遺伝子組み換えジャガイモの食品健康影響評価に関する審議結果(案)についての意見

(1)この遺伝子組み換えジャガイモには、アスパラギン合成酵素-1遺伝子断片、デンプン関連R1タンパク質遺伝子プロモーター領域断片およびホスホリラーゼ-L遺伝子プロモーター領域断片が導入されており、ジーンサイレンシングが誘導されることによってこれらの内在性遺伝子の発現が抑制され、高温加熱加工時におけるアクリルアミド生成量が低減するとされています。打撲による黒斑形成の低減についても、ジーンサイレンシングが誘導されることによってジャガイモを茶色にするポリフェノール酸化酵素遺伝子の発現が抑制されています。

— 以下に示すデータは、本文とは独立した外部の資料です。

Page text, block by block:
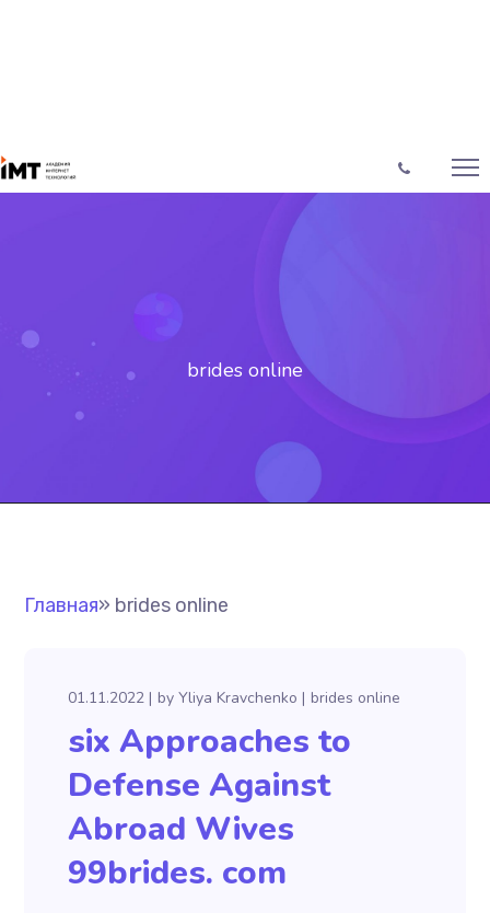
brides online
Главная» brides online
01.11.2022 byYliya Kravchenko brides online
six Approaches to
Defense Against
Abroad Wives
99brides. com
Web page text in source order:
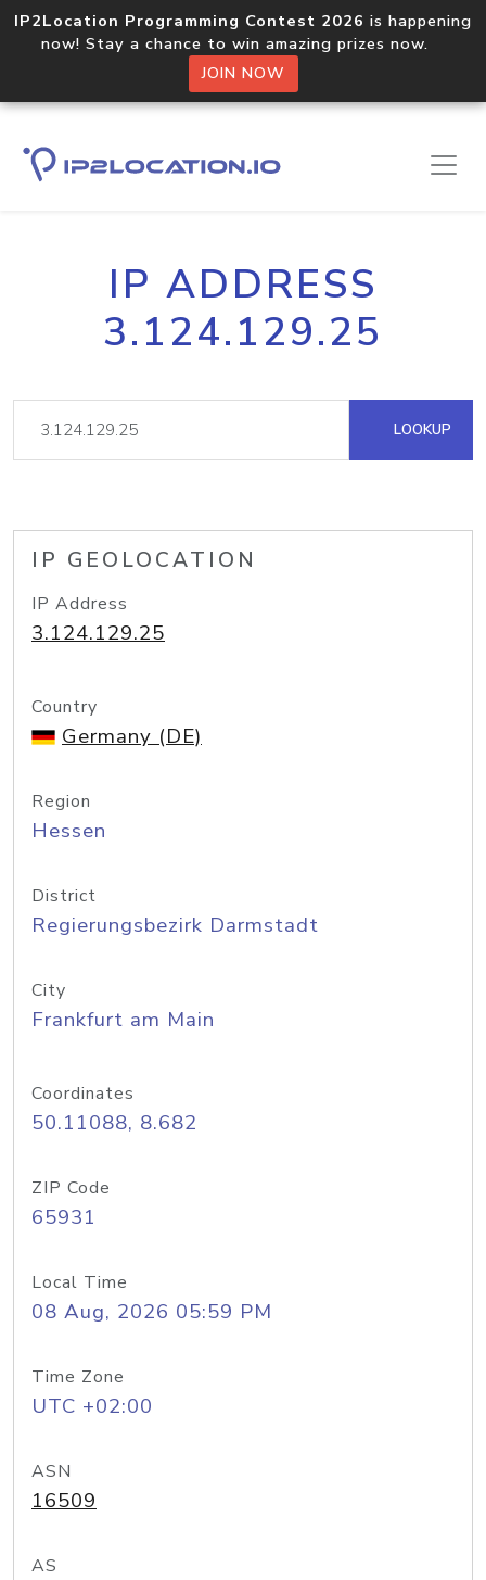
IP2Location Programming Contest 2026 is happening
now! Stay a chance to win amazing prizes now.
JOIN NOW
IP ADDRESS
3.124.129.25
LOOKUP
IP GEOLOCATION
IP Address
3.124.129.25
Country
Germany (DE)
Region
Hessen
District
Regierungsbezirk Darmstadt
City
Frankfurt am Main
Coordinates
50.11088, 8.682
ZIP Code
65931
Local Time
08 Aug, 2026 05:59 PM
Time Zone
UTC +02:00
ASN
16509
AS
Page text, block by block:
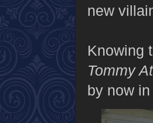
new
Knowing
Tommy
by now
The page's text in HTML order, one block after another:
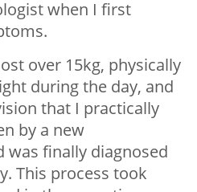
when I first
over 15kg, physically
during the day, and
that I practically
by a new
was finally diagnosed
This process took
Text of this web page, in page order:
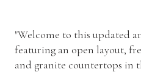
"Welcome to this updated
featuring an open layout,
and granite countertops in
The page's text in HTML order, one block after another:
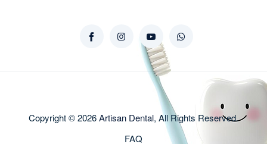
Copyright © 2026Artisan Dental, All Rights Reserved.
FAQ
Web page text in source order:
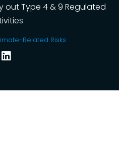
out Type 4 & 9 Regulated
Related Risks
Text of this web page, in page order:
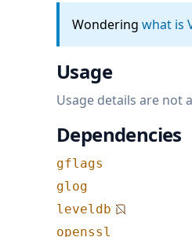
Wondering what is
Usage
Usage details are not
Dependencies
gflags
glog
leveldb
openssl
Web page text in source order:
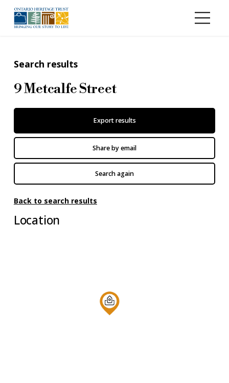
Search results
9 Metcalfe Street
Export results
Share by email
Search again
Back to search results
Location
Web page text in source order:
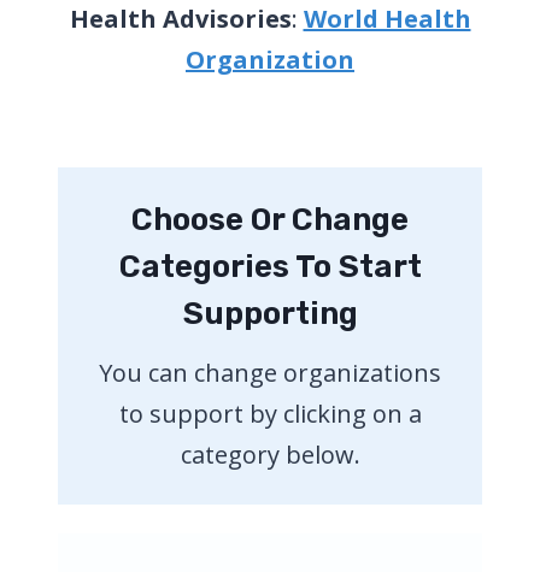
Health Advisories: World Health
Organization
Choose Or Change
Categories To Start
Supporting
You can change organizations
to support by clicking on a
category below.
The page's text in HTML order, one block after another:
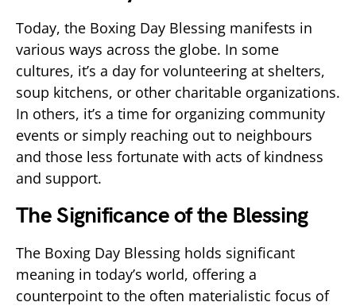
Today, the Boxing Day Blessing manifests in
various ways across the globe. In some
cultures, it’s a day for volunteering at shelters,
soup kitchens, or other charitable organizations.
In others, it’s a time for organizing community
events or simply reaching out to neighbours
and those less fortunate with acts of kindness
and support.
The Significance of the Blessing
The Boxing Day Blessing holds significant
meaning in today’s world, offering a
counterpoint to the often materialistic focus of
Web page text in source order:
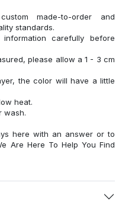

このジャガイモで発現が抑制されているアスパラギン合成酵素遺伝子やポリフェノール酸化酵素遺伝子の役割については、解明されていない部分が多く、植物を病原体から守る働きをしているのではないかという説もあります。こういった遺伝子の働きを抑制することで、健康に将来どのような影響があるのか分かりません。遺伝子発現を抑制するRNA干渉技術を使った遺伝子サイレンシングについては、標的以外の遺伝子(オフターゲット遺伝子)の働きが抑制されることによる影響も懸念されており、米国環境保護庁は2013年に発表した『農薬としてのRNA干渉技術に関する白書』の中で、「オフターゲット遺伝子の働きが抑制されることによる影響を評価するのには、現在の検査体制では不十分」と結論づけています。このジャガイモは、アクリルアミド低減という目的のために、未知の健康リスクをもたらすことになると考えます。

また、アクリルアミドについて、アメリカがん協会は、野菜や果物を多む食生活がアクリルアミドのリスクを避けるひとつの方法と推奨しています。アクリルアミドが低減しているからといってフライドポテトの消費を過度に促すようなことになれば、食生活総体から見れば健康リスクが高まることも考えられます。


(2)外食産業で利用された場合、遺伝子組み換え表示の義務がないため、消費者は遺伝子組み換えと気づかないままにこのジャガイモを食べてしまう可能性があります。情報公開が不十分では消費者が自らのリスクを管理することができないので、リスク管理上、不適切と考えます。消費者が予測不能なリスクにさらされることになります。消費者に対するていねいな広報や情報提供を求めます。


(3)申請者は、主要成分、ビタミン・ミネラル、アミノ酸組成などについて、従来のジャガイモと比較することで「統計的有意差はない」とし、これを以てヒトの健康を損なうおそれはないと判断しています。申請者の提出データのみに頼るのではなく、国による検証実験を求めます。